使用VBA提取XML属性

时间:2013-05-08 14:49:04

标签: xml excel vba excel-vba

我不是开发人员,并且XML知识非常有限,但我过去3-4天在网上进行研究时学到了很多东西。因此,请提前为此问题的基本级别道歉。我正试图完成这一次任务。

我有一些VBA Excel知识,目前我正在尝试使用VBA从SEC文件网站上的给定公司页面中提取SIC代码属性。例如,这是沃尔玛的网站

http://www.sec.gov/cgi-bin/browse-edgar?action=getcompany&CIK=0000104169&owner=exclude&count=40&hidefilings=0

在顶部的蓝色栏中你可以看到'SIC:5331'这是5331我正在尝试返回VBA变量,所以我可以填充电子表格。
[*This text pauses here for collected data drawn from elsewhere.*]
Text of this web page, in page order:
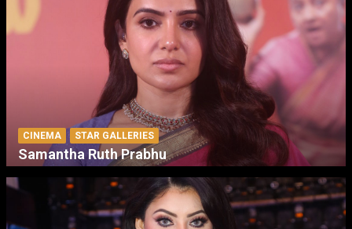
CINEMA STAR GALLERIES
Samantha Ruth Prabhu
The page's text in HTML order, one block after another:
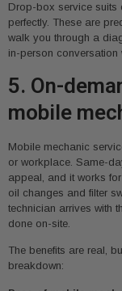
Drop-box service suits
perfectly. These are
walk you through a
in-person conversation
5. On-
mobile
Mobile mechanic
or workplace. Same-
appeal, and it works
oil changes and filter
technician arrives with
done on-site.
The benefits are real,
breakdown:
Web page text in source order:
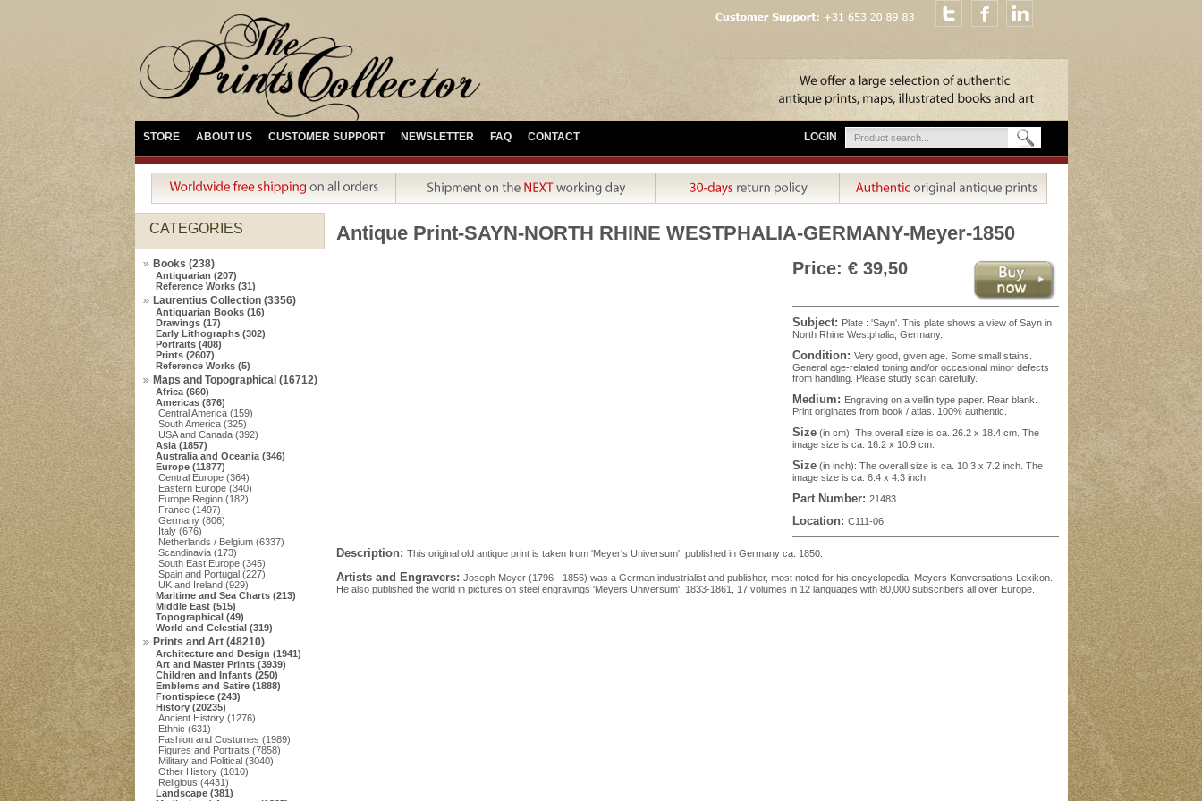
STORE ABOUT US CUSTOMER SUPPORT NEWSLETTER FAQ CONTACT LOGIN
CATEGORIES
Books (238)
Antiquarian (207)
Reference Works (31)
Laurentius Collection (3356)
Antiquarian Books (16)
Drawings (17)
Early Lithographs (302)
Portraits (408)
Prints (2607)
Reference Works (5)
Maps and Topographical (16712)
Africa (660)
Americas (876)
Central America (159)
South America (325)
USA and Canada (392)
Asia (1857)
Australia and Oceania (346)
Europe (11877)
Central Europe (364)
Eastern Europe (340)
Europe Region (182)
France (1497)
Germany (806)
Italy (676)
Netherlands / Belgium (6337)
Scandinavia (173)
South East Europe (345)
Spain and Portugal (227)
UK and Ireland (929)
Maritime and Sea Charts (213)
Middle East (515)
Topographical (49)
World and Celestial (319)
Prints and Art (48210)
Architecture and Design (1941)
Art and Master Prints (3939)
Children and Infants (250)
Emblems and Satire (1888)
Frontispiece (243)
History (20235)
Ancient History (1276)
Ethnic (631)
Fashion and Costumes (1989)
Figures and Portraits (7858)
Military and Political (3040)
Other History (1010)
Religious (4431)
Landscape (381)
Antique Print-SAYN-NORTH RHINE WESTPHALIA-GERMANY-Meyer-1850
Price: € 39,50
Subject: Plate : 'Sayn'. This plate shows a view of Sayn in
North Rhine Westphalia, Germany.
Condition: Very good, given age. Some small stains.
General age-related toning and/or occasional minor defects
from handling. Please study scan carefully.
Medium: Engraving on a vellin type paper. Rear blank.
Print originates from book / atlas. 100% authentic.
Size(in cm): The overall size is ca. 26.2 x 18.4 cm. The
image size is ca. 16.2 x 10.9 cm.
Size(in inch): The overall size is ca. 10.3 x 7.2 inch. The
image size is ca. 6.4 x 4.3 inch.
Part Number: 21483
Location: C111-06
Description: This original old antique print is taken from 'Meyer's Universum', published in Germany ca. 1850.
Artists and Engravers: Joseph Meyer (1796 - 1856) was a German industrialist and publisher, most noted for his encyclopedia, Meyers Konversations-Lexikon.
He also published the world in pictures on steel engravings 'Meyers Universum', 1833-1861, 17 volumes in 12 languages with 80,000 subscribers all over Europe.

当我右键单击IE并且陈词滥调查看源代码时,相关页面的部分将以XML格式读取:

<div id="contentDiv">
  <!-- START FILER DIV -->
  <div style="margin: 15px 0 10px 0; padding: 3px; overflow: hidden; background-color: #BCD6F8;">
    <div class="mailer">Mailing Address
      <span class="mailerAddress">702 SOUTHWEST 8TH STREET</span>
      <span class="mailerAddress"> BENTONVILLE AR 72716         </span>
    </div>
    <div class="mailer">Business Address
      <span class="mailerAddress">702 SOUTHWEST 8TH ST</span>
      <span class="mailerAddress">BENTONVILLE AR 72716         </span>
      <span class="mailerAddress">5012734000</span>
    </div>
    <div class="companyInfo">
      <span class="companyName">WAL MART STORES INC <acronym title="Central Index Key">CIK</acronym>#: <a href="/cgi-bin/browse-edgar?action=getcompany&amp;CIK=0000104169&amp;owner=exclude&amp;count=40">0000104169 (see all company filings)</a></span>
      <p class="identInfo"><acronym title="Standard Industrial Code">SIC</acronym>: <a href="/cgi-bin/browse-edgar?action=getcompany&amp;SIC=5331&amp;owner=exclude&amp;count=40">5331</a> - RETAIL-VARIETY STORES<br />State location: <a href="/cgi-bin/browse-edgar?action=getcompany&amp;State=AR&amp;owner=exclude&amp;count=40">AR</a> | State of Inc.: <strong>DE</strong> | Fiscal Year End: 0131<br />(Assistant Director Office: 2)<br />Get <a href="/cgi-bin/own-disp?action=getissuer&amp;CIK=0000104169"><b>insider transactions</b></a> for this <b> issuer</b>.
        <br />Get <a href="/cgi-bin/own-disp?action=getowner&amp;CIK=0000104169"><b>insider transactions</b></a> for this <b>reporting owner</b>.
      </p>
    </div>
  </div>
</div>

在尝试了解如何使用VBA提取SIC时,我在您的网站上发现了以下帖子:

Query and parse xml attribute value into XLS using VBA

我尝试通过复制/粘贴将barrowc的答案应用到Excel模块并插入Wal Mart文件的路径但是当我单步执行时,我得到Debug.Print“*****”但我没有得到n.Text的任何东西。

Sub test4()
    Dim d As MSXML2.DOMDocument60
    Dim i As IXMLDOMNodeList
    Dim n As IXMLDOMNode

    Set d = New MSXML2.DOMDocument60
    d.async = False
    d.Load ("http://www.sec.gov/cgi-bin/browse-edgar?company=&match=&CIK=886475&filenum=&State=&Country=&SIC=&owner=exclude&Find=Find+Companies&action=getcompany")

    Debug.Print "*****"
    Set i = d.SelectNodes("//div[@id='contentDiv']")
    For Each n In i
        Debug.Print n.Text
    Next n
    Debug.Print "*****"

    Set d = Nothing
End Sub

我在d.SelectNodes()尝试了各种各样的字符串,但是我对这个主题了解不足以了解我哪里出错了。因此,对我的语法或指向资源的指针的评论将非常有用。

2 个答案:

答案 0 :(得分:1)

如果您只对SIC感兴趣,那么尝试解析整个DOM结构是不值得的。相反,识别一组唯一的字符,搜索它然后从那里提取SIC。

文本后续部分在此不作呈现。